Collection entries
※ ※ ※

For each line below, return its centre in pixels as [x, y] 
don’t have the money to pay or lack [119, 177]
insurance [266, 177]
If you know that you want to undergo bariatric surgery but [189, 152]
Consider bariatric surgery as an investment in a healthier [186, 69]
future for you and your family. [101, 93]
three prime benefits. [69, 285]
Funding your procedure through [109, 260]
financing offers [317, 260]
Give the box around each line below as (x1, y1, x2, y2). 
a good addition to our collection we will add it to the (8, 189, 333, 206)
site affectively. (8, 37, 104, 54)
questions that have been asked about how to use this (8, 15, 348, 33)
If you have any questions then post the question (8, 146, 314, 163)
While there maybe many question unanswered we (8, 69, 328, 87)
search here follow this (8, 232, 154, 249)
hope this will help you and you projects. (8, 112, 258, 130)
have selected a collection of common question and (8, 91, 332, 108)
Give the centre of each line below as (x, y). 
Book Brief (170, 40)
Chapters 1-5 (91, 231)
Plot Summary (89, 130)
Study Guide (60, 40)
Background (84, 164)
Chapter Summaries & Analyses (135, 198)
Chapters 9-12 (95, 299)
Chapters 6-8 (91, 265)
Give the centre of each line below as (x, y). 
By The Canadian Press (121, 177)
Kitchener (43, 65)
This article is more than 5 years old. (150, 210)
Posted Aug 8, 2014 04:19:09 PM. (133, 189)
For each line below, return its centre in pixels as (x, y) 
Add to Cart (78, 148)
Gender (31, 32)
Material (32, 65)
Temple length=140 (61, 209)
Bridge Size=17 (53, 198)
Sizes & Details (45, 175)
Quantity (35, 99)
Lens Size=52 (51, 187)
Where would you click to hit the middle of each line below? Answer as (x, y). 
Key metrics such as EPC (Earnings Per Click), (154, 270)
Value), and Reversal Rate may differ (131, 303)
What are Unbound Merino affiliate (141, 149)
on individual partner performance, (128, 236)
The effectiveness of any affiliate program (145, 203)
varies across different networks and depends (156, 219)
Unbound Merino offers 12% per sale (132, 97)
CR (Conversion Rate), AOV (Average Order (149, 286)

※ ※ ※

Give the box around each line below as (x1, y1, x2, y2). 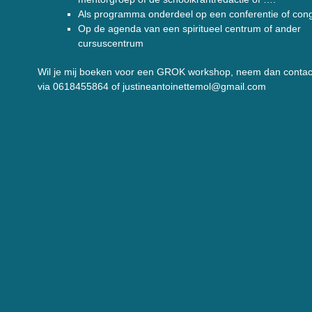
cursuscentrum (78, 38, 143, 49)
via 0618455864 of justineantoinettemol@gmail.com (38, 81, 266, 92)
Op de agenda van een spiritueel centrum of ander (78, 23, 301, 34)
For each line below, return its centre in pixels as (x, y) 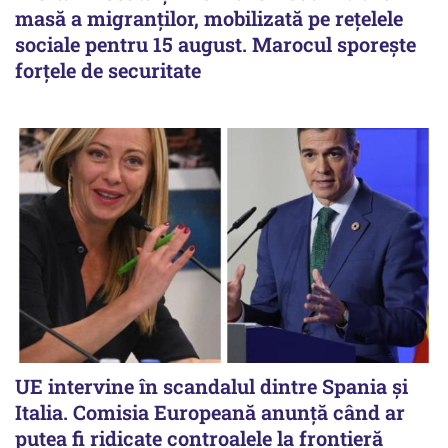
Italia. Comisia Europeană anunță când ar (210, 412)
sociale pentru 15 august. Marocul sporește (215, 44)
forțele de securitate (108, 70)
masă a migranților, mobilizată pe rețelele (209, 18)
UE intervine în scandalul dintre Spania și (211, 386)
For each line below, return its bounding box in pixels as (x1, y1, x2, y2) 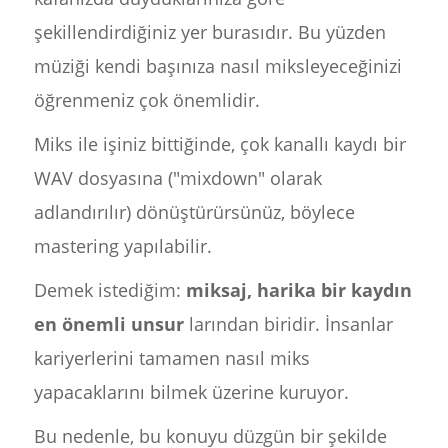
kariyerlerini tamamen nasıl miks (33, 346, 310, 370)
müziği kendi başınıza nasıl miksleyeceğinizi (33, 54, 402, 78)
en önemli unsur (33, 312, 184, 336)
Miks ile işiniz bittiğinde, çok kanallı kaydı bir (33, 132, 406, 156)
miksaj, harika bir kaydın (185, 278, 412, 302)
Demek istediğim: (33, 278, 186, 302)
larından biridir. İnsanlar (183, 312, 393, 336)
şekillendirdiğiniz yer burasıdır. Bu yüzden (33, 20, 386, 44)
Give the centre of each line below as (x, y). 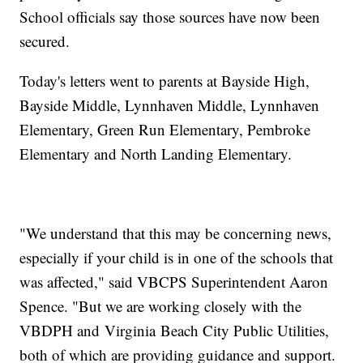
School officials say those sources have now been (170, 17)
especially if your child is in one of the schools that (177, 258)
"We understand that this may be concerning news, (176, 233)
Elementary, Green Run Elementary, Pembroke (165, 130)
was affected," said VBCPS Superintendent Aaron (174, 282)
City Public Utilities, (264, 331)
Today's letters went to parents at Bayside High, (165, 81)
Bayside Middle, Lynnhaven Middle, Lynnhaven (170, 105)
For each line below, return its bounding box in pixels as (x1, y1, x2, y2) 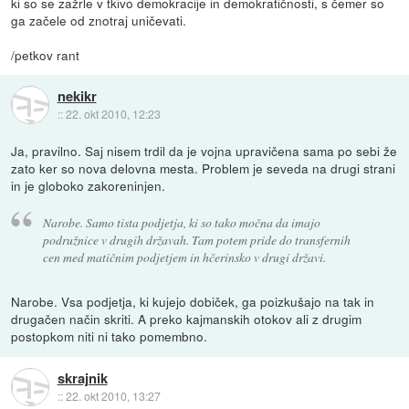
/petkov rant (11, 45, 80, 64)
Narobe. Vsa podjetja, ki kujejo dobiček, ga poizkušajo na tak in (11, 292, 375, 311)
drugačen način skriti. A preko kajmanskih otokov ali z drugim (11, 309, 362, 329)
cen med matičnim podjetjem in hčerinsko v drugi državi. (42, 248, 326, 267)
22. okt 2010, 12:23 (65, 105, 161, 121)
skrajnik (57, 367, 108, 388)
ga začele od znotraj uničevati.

※ ※ ※

Total the lines of the data that include the word "your", and give that total as the sole response.

3